Ладно, они бы уехали во Флориду и с этими деньгами. В конце концов, когда такая рецессия, то самое время покупать дом или кондо. Но год назад жена стала жаловаться на боли в груди и три месяца назад, 8 августа, пошла наконец к врачу, а врач сделал рентген и позвонил Менделю в магазин – из Квинса на Лонг-Айленд позвонил: «Мистер Асаф, вы не могли бы зайти ко мне завтра утром?» Короче – рак. И хотя у них есть медицинская страховка, но, конечно, не стопроцентная, кто может платить пять тысяч в год за стопроцентную страховку? Иными словами, о какой Флориде теперь говорить, когда дай Бог, чтобы этих сбережений хватило на операцию, лекарства и врачей!

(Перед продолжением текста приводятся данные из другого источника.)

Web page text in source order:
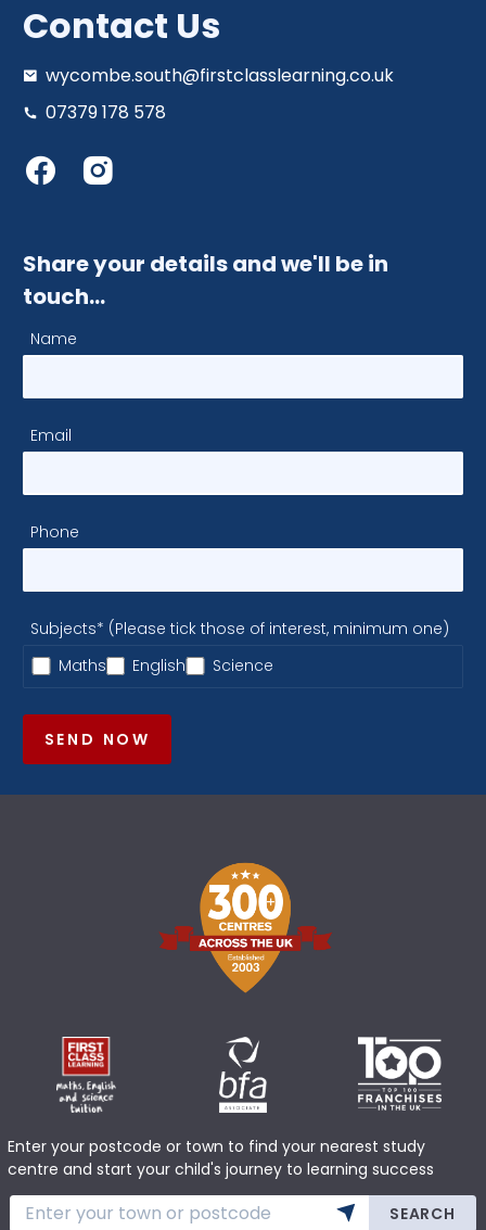
Contact Us
wycombe.south@firstclasslearning.co.uk
07379 178 578
Share your details and we'll be in
touch…
Name
Email
Phone
Subjects* (Please tick those of interest, minimum one)
Maths
English Science
SEND NOW
Enter your postcode or town to find your nearest study
centre and start your child's journey to learning success
SEARCH

Поэтому Мендель Асаф не закрывал свой бизнес, а, как говорил когда-то по-русски его отец, «tianul liamku» – тянул лямку в надежде, что, может быть, и вправду люди вот-вот начнут строить новые дома и обновлять старые и он сможет-таки заработать еще пару долларов. Конечно, ездить из Квинса аж на Лонг-Айленд на Франклин-сквер и сидеть там целый день в магазине, где пахнет краской, клеем, пластиком и прочей химией, – небольшое удовольствие. Но с недавних пор на Франклин-сквер явно намечается какое-то оживление, Мендель Асаф чуял это своим старым еврейским носом. Во-первых, недалеко от его скобяного магазина на Хемпстед-тэнпайк открылся новый ювелирный магазин «Milano Jeweller’s» («Миланские ювелиры»), а когда люди начинают открывать ювелирные магазины, то это первый признак подъема, правильно? К тому же хозяином «Milano Jeweller’s» оказался совсем не итальянец, как может показаться из названия, а приятный, молодой и энергичный русский эмигрант, с которым Мендель познакомился в ланченете и с которым они теперь каждый день болтают за ленчем о том о сем – о медицине, политике, рейганомике и, конечно, о России, откуда родители увезли Менделя в 1920 году, когда ему было восемь лет.